■ **Items from a dataset**
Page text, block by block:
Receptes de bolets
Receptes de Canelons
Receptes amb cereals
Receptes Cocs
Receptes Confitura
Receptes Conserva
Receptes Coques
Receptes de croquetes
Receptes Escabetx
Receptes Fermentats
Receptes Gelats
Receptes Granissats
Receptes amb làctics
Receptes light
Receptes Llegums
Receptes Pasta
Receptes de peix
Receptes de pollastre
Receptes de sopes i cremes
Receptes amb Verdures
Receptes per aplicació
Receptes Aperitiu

■ **EXERCISE DETAILS**
The full set of records above is to be printed again verbatim.

■ **OUTPUT FOR THIS TASK**
Page text, block by block:
Receptes de bolets
Receptes de Canelons
Receptes amb cereals
Receptes Cocs
Receptes Confitura
Receptes Conserva
Receptes Coques
Receptes de croquetes
Receptes Escabetx
Receptes Fermentats
Receptes Gelats
Receptes Granissats
Receptes amb làctics
Receptes light
Receptes Llegums
Receptes Pasta
Receptes de peix
Receptes de pollastre
Receptes de sopes i cremes
Receptes amb Verdures
Receptes per aplicació
Receptes Aperitiu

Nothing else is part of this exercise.